As an example, Japan has the highest life expectancy in Asia. Canada has the highest life expectancy in the Americas. Naturally you are not limited to the top 1. This number can be changed to whatever you want. For example, below we change the number to 3.
gapminder %>%
group_by(continent) %>%
top_n(3, lifeExp)
## # A tibble: 15 x 6
## # Groups: continent [5]
## country continent year lifeExp pop gdpPercap
## <fct> <fct> <int> <dbl> <int> <dbl>
## 1 Australia Oceania 2002 80.4 19546792 30688.
## 2 Australia Oceania 2007 81.2 20434176 34435.
## 3 Canada Americas 2002 79.8 31902268 33329.
## 4 Canada Americas 2007 80.7 33390141 36319.
## 5 Costa Rica Americas 2007 78.8 4133884 9645.
## 6 Hong Kong, China Asia 2007 82.2 6980412 39725.
## 7 Iceland Europe 2007 81.8 301931 36181.

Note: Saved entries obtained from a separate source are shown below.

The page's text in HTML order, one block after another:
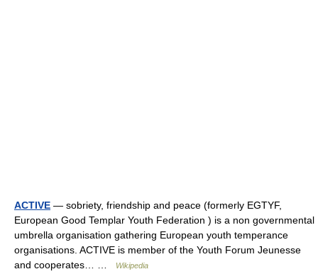
ACTIVE — sobriety, friendship and peace (formerly EGTYF,
European Good Templar Youth Federation ) is a non governmental
umbrella organisation gathering European youth temperance
organisations. ACTIVE is member of the Youth Forum Jeunesse
and cooperates… …
Wikipedia

## 8 Japan Asia 2002 82 127065841 28605.
## 9 Japan Asia 2007 82.6 127467972 31656.
## 10 New Zealand Oceania 2007 80.2 4115771 25185.
## 11 Reunion Africa 1997 74.8 684810 6072.
## 12 Reunion Africa 2002 75.7 743981 6316.
## 13 Reunion Africa 2007 76.4 798094 7670.
## 14 Spain Europe 2007 80.9 40448191 28821.
## 15 Switzerland Europe 2007 81.7 7554661 37506.